Role/Action Bank: Curate reusable, typed actions and predefined roles with metadata; simple registry and discovery.
Multi‑task orchestration: Queue and schedule multiple runs; lightweight dashboard with run status and costs.
Evaluations: Add benchmark tasks and automatic comparisons across providers/tools; minimal scoring harness.

Planned Additions

Expand Tools: Add more first‑party tools (code execution, static analysis, package management, filesystem I/O, browser automation extensions), organized via a registry with permissions and safe defaults.
Self‑Interaction Testbed: Build a closed‑loop, sandboxed environment where agents can interact with tools and with themselves to automatically test tasks and generated code (mock providers, deterministic fixtures, recording/replay, and headless orchestration).

Success Metrics

Reliability: >95% successful completion on a curated task set without manual retries.
Cost control: Budget overruns reduced to <1% of runs; accurate cost within ±5% of provider billing.
UX: Median time‑to‑first‑use <5 minutes; clear, navigable run history and artifacts.
Extensibility: Add a new tool or action with <100 LOC and documented steps.

Near‑Term Task Breakdown

Parsing/validation: Guard role/plan extraction and fail gracefully with actionable messages.
Tooling: Add browser action prototype with Playwright; unify search adapters and error paths.
Tests/CI: Unit tests for actions/parsers; mock providers; GitHub Actions workflow.
UI/Service: Stream step‑level events; add interrupt/resume and basic run history; surface cost/budget.
Docs: Expand docs/tutorial.md with tool setup, env matrix, and examples; add “Extending Tools/Actions” and “RAG quickstart”.

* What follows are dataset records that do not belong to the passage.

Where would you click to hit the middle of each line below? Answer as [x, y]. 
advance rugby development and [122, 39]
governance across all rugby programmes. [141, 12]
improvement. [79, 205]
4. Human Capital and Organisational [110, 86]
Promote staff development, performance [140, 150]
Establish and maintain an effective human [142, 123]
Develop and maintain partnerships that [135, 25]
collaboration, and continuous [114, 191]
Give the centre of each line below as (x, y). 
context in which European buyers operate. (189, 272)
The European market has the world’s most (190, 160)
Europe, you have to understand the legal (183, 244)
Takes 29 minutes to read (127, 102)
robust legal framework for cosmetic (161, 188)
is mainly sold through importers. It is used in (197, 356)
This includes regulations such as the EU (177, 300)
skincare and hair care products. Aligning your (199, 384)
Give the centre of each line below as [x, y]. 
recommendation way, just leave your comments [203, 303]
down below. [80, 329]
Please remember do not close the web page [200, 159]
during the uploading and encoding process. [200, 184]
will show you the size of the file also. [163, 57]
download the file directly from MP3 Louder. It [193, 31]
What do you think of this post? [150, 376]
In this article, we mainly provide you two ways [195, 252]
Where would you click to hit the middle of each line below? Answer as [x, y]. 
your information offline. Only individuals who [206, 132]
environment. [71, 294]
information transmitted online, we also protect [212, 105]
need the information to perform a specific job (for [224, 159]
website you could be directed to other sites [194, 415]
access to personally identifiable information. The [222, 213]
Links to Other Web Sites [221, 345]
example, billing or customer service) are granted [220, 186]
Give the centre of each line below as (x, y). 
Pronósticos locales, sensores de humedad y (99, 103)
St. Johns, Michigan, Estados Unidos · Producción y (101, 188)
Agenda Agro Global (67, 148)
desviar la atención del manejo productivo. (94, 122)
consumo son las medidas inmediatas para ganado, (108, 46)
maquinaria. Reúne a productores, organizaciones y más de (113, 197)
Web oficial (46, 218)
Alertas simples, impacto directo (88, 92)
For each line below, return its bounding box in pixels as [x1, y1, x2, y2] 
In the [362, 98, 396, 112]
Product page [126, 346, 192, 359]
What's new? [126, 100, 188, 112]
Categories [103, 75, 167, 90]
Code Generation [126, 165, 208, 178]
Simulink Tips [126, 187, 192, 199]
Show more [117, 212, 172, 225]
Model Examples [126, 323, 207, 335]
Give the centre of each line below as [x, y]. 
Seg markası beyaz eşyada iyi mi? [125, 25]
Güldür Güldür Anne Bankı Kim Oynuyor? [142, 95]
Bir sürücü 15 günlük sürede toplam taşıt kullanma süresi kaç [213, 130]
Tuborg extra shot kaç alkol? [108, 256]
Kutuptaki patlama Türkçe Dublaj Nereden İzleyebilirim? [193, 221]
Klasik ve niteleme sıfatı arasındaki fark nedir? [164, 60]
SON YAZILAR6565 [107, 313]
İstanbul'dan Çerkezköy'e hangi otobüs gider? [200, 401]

Dependencies and Assumptions

Requires API keys for LLM and at least one search provider; browser tooling is optional and off by default.
Network access and proxies may be needed for certain tools; document fallbacks and offline behavior where possible.

Risks

Provider variance: Output formats drift; mitigate via stricter schemas and repair.
Tool reliability: Search/browser rate limits; add backoff and caching where permissible.
Cost creep: Enforce budgets and surface costs early in runs; default conservative generation params.

Versioning Strategy

Minor releases: Bug fixes, UI polish, small tools.
Feature releases: New actions/tools, browser integration, RAG; may update streamed message schema (versioned).
Stabilization releases: Focus on tests, performance, and observability improvements.